In the video, bin Laden is seated at a table wearing a white robe, turban, and beige cloak. His beard is shorter than in his 2004 video and is black, leading some to speculate that it had been dyed. The video's title "The Solution" appears in the top left corner of the video frame. The video running time is approximately 26 minutes.

Bin Laden addresses the "People of America" directly in the video, but he makes no direct threats to the United States. He criticizes perceived flaws in American society and US foreign policy, contrasting these with the perceived virtues of Islam. The September 11 attacks are mentioned several times, as is the Iraq War. The video concludes with a suggestion that Americans should convert to Islam.

Other events and themes in the video include:

- The 62nd anniversary of the US Atomic bombings of Hiroshima and Nagasaki
- The influence of the Democrat-controlled congress
- The influence of major corporations
- Global warming and the Kyoto Accord
- The war in Afghanistan
- The Dissolution of the Soviet Union
- The Kennedy Assassination
- The Vietnam War
- The extermination of Native American Indians
- The Spanish Inquisition
- The Capitalist / Communist governments who "take their people for fools"

Individuals mentioned in the video include:

- Former UK Prime Minister Tony Blair
- Former UK Prime Minister Gordon Brown
- Former French President Nicolas Sarkozy
- Author and political activist Noam Chomsky
- Author and former CIA analyst Michael Scheuer

He suggests that the viewer read the European thinker who anticipated the fall of the Soviet Union. Although not named, Bin Laden is believed to be referring to Emmanuel Todd and his book After the Empire: The Breakdown of the American Order.
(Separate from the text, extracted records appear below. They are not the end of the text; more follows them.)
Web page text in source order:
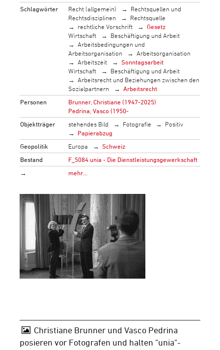
Schlagwörter
Recht (allgemein)
Rechtsquellen und
Rechtsdisziplinen
Rechtsquelle
rechtliche Vorschrift
Gesetz
Wirtschaft
Beschäftigung und Arbeit
Arbeitsbedingungen und
Arbeitsorganisation
Arbeitsorganisation
Arbeitszeit
Sonntagsarbeit
Wirtschaft
Beschäftigung und Arbeit
Arbeitsrecht und Beziehungen zwischen den
Sozialpartnern
Arbeitsrecht
Personen
Brunner, Christiane (1947-2025)
Pedrina, Vasco (1950-
Objektträger
stehendes Bild Fotografie
Positiv
Papierabzug
Geopolitik
Europa
Schweiz
Bestand
F_5084 unia - Die Dienstleistungsgewerkschaft
→
mehr…
Christiane Brunner und Vasco Pedrina
posieren vor Fotografen und halten "unia"-
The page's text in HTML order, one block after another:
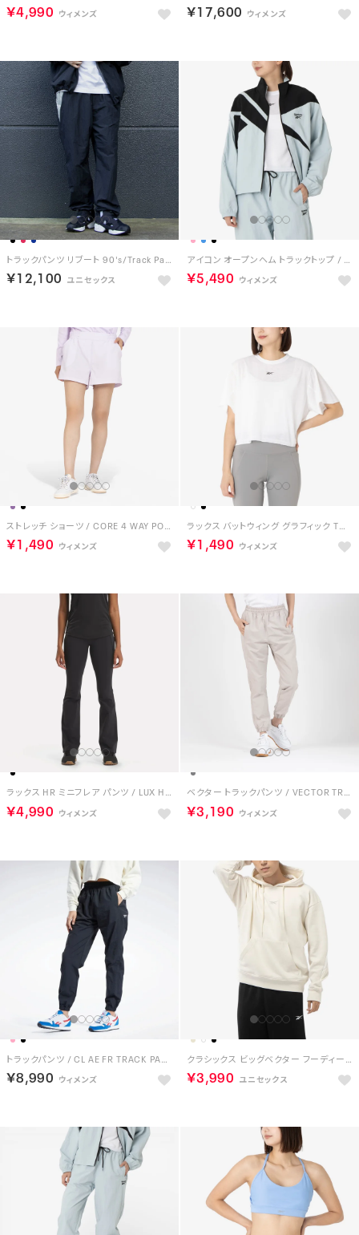
￥4,990 ￥17,600
トラックパンツ リブート 90's/Track Pants REBOOT 90’s （BLACK）
￥12,100
アイコン オープンヘム トラックトップ / WOMEN'S ICON OPEN HEM TRACKTOP （ブルー）
￥5,490
ストレッチ ショーツ / CORE 4 WAY POCKETED STRETCH SHORT （ペールパープル）
￥1,490
ラックス バットウィング グラフィック Tシャツ / LUX BATWING GRAPHIC T-SHIRT （ホワイト）
￥1,490
ラックス HR ミニフレア パンツ / LUX HR MINI-FLARE PANT （ブラック）
￥4,990
ベクター トラックパンツ / VECTOR TRACK PANT （ヘイジーグレー）
￥3,190
トラックパンツ / CL AE FR TRACK PANTS（ナイトブラック）
￥8,990
クラシックス ビッグベクター フーディー / Classics Vector Hoodie （ホワイト）
￥3,990

Bin Laden suggests that notice should be taken of comments made by a US soldier serving in Iraq named Joshua:

 It would benefit you to listen to the poignant messages of your soldiers in Iraq, who are paying – with their blood, nerves and scattered limbs....Among them is the eloquent message of Joshua which he sent by way of the media, in which he wipes the tears from his eyes and describes American politicians in harsh terms and invites them to join him there for a few days.

The soldier's comments were made in an ABC News story dated July 16, 2007, although Bin Laden attributes the remarks to Corporal Joshua Lake who appears in the story.

==Questions concerning authenticity==
Several peculiarities in the video raise questions regarding its authenticity:

- Osama bin Laden has a trimmer, blacker beard and the same clothing he wore in the October 2004 video.
- All references to events current to the timing of the release of the video—such as the 62nd anniversary of the US atomic bombing of Japan, and Sarkozy and Brown being the leaders of France and the UK, respectively—occur when the video is frozen (rather than showing Bin Laden actually speaking of those events).

==Reaction to the video==
President George W. Bush speaking from the APEC Summit in Sydney, Australia:

 The tape is a reminder of the dangerous world in which we live and it is a reminder that we must work together to protect our people.

 In the same speech:

 I found it interesting that on the tape Iraq was mentioned, which is a reminder that Iraq is part of the war against extremists. If Al-Qaeda bothers to mention Iraq, it's because they want to achieve their objectives in Iraq, which is to drive us out.

Homeland Security Advisor Frances Townsend speaking to Fox News Sunday:

 Remember, the last audiotape was in June of '06. The last video was just before the election in October of '04. This is about the best he can do. This is a man on the run, from a cave, who is virtually impotent other than these tapes.

Expert on Islamic issues Sliman Abu Rahman (based in Amman, Jordan) speaking to Al Jazeera:

 In his earlier speeches he offered them a truce and now he is asking them to convert. I think this is very far from reality and no political organizing with realistic political objectives can have such an unacceptable political discourse.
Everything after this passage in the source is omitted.